Living outside of Kalakshetra gave me a chance to see other dancers. I saw Yamini Krishnamurthi. In one dance, she sat on the floor, soles of the feet together, knees apart, and enticed Krishna, her lover, in one way after the other. She called him sweetly, coyly, suggestively, pretending to be angry, getting really angry, laughingly, with sandalwood paste, with paan. If he stayed away, surely it was only to have her call him more. At the end, she looked at him directly to call him, and then remembered suddenly what she was calling him for – to make love to her after all – and transparent desire flitted across her face as if she was all alone with her lover instead of in front of an audience of thousands.

I loved that look. Sometimes, I went with the American girl to the bar of the Connemara, ordered rum and coke, pulled out a Charminar and practised that look on the middle-aged businessmen who frequented the place. It was easy enough to get them to buy our drinks, light our cigarettes. I thought it was ‘the look’, but it was pretty dark in there. If one offered, we let him drive us home, fueling his erotic fantasies. On the road to Besant Nagar, we said, "Here, this is where we live," at the gates of the Theosophical Society, where the guard knew our trick. When the car turned around and drove away, we walked the rest of the way home along the lonely road in the moonlight, talking about how repulsive he was with his jowly face, his movie villain moustache, his yellow teeth, his pot belly, his too-tight shirt with the wet patches at the armpits and how ridiculous he was to think that he had any other purpose in our lives but to serve our needs.

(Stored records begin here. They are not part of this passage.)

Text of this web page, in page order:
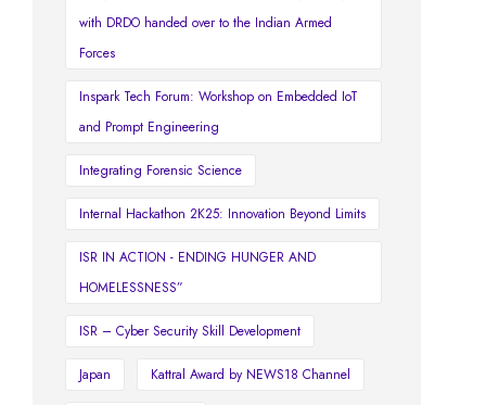
with DRDO handed over to the Indian Armed
Forces
Inspark Tech Forum: Workshop on Embedded IoT
and Prompt Engineering
Integrating Forensic Science
Internal Hackathon 2K25: Innovation Beyond Limits
ISR IN ACTION - ENDING HUNGER AND
HOMELESSNESS”
ISR – Cyber Security Skill Development
Japan Kattral Award by NEWS18 Channel

But one evening the man who lit my cigarette was not middle-aged. He was young and about as good-looking as any man had the right to be. We let him drive us all the way home. The next day his car came to pick me up, and I changed out of my dance sari and went where the driver took me without asking any questions.

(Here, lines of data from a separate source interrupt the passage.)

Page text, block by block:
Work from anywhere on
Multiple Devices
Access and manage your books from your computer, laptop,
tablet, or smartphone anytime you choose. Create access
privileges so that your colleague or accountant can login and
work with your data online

He had a house in Sterling Gardens, a colonial mansion with columns at the entrance, a garden of mature trees, and cool tiled floors. The high-ceilinged rooms with barred and shuttered windows had very little furniture, which made the place seem at once elegant and bohemian. On the stereo, someone sang, "…in the summer time, when the weather’s fine, you got women, you got women on your mind…."

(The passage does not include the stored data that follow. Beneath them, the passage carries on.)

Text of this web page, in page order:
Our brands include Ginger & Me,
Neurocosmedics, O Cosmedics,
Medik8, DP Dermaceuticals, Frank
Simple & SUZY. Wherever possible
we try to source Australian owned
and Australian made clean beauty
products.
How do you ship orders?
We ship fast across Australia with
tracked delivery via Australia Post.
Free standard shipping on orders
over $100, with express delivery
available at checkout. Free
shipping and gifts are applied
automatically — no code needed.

We went out for dinner with a few of his friends, all men. He hardly talked to me, but he and his friends engaged in a kind of sophisticated banter, switching fluently between Hindi and English, whichever better suited what it was they wanted to say. It made me feel very grown up just to sit there and listen. They made jokes and compliments at my expense in about equal measure, but I didn’t understand most of the conversation.

We went back to his place. He took me into his large, elegantly proportioned bedroom, sparsely furnished like the rest of the house with just a tall rosewood cupboard in the corner and a mattress on the floor. He closed the double doors, and then began to take off his clothes, looking at me all the while with his dark poet’s eyes. Now, I wonder whether it was a technique on his part, something that had worked for him in the past, or if it was something he recognized in me, that if he led the horse to water, she would drink.

my son, vietnam

His look said, "Who are you?" and that was what I wondered myself. I didn’t know what I would do. I stood there for a moment, and discovered that I was the kind of girl, who, when alone in a room with a man, unbuttons her blouse as if she’s done it a hundred times before.

In the morning, cool green light streamed in through the barred windows. On the mattress, the sheets were flung everywhere. Our legs were entwined; mine were the colour of strong coffee, his a perfect crème caramel, cream made golden with egg yolks and burnt sugar. I was a hungry young animal. Nothing could have been more delicious.